The response must contain every line from the records below that has "output".
** Data to examine follows **
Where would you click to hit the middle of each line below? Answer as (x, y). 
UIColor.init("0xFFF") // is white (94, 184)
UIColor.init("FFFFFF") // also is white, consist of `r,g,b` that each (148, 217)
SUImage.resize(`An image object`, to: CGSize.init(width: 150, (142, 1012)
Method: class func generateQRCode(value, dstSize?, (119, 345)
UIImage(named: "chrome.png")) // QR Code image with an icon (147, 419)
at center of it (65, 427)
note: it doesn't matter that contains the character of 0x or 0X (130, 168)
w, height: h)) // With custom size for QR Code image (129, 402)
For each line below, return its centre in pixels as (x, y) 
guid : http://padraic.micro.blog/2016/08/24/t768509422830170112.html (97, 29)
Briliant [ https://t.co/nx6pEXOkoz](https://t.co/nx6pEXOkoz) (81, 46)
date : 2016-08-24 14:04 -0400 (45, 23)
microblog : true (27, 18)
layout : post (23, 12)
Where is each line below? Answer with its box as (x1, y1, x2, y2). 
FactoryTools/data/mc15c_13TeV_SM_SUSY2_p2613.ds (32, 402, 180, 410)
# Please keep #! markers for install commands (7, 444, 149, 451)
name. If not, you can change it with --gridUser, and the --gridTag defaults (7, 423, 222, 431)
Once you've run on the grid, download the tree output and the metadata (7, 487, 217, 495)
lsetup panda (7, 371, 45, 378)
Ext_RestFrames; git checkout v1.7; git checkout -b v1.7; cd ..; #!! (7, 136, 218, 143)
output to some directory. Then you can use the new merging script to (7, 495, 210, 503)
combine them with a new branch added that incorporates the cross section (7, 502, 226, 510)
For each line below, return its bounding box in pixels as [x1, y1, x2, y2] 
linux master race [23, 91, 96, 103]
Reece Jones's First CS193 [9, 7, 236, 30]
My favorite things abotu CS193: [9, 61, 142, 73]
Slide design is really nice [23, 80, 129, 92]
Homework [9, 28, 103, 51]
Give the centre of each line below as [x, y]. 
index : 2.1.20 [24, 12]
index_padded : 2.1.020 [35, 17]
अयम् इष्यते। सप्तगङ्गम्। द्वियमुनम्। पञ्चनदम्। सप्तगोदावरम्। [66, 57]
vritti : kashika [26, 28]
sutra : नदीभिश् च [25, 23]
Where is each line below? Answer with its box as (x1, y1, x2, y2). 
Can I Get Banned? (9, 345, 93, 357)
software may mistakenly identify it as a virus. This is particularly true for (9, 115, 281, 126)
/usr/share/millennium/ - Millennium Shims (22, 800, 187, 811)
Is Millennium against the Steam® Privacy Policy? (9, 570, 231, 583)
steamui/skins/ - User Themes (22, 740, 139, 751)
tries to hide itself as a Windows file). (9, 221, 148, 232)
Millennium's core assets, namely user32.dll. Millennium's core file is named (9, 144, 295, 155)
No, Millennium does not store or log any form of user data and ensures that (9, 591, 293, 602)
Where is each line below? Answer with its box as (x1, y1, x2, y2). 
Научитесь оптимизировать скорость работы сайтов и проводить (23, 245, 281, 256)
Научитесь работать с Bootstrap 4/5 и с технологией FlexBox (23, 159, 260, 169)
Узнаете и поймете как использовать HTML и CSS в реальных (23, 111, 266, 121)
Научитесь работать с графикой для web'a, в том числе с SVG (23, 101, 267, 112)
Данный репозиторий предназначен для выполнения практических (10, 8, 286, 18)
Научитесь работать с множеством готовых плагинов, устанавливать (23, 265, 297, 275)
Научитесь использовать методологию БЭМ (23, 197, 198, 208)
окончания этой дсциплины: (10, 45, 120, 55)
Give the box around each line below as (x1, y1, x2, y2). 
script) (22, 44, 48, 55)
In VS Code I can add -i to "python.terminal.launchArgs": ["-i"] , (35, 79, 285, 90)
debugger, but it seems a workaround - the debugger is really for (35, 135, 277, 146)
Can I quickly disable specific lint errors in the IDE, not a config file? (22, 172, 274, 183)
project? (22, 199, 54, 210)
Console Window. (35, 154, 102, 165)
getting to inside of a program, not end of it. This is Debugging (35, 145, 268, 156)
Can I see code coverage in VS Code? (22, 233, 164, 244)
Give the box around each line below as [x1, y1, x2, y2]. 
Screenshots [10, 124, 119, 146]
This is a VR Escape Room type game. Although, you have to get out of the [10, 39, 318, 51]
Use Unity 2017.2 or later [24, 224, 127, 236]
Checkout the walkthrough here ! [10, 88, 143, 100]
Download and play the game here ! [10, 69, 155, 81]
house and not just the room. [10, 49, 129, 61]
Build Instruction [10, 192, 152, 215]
** End of Data to examine **
[Task answer]:
Once you've run on the grid, download the tree output and the metadata (7, 487, 217, 495)
output to some directory. Then you can use the new merging script to (7, 495, 210, 503)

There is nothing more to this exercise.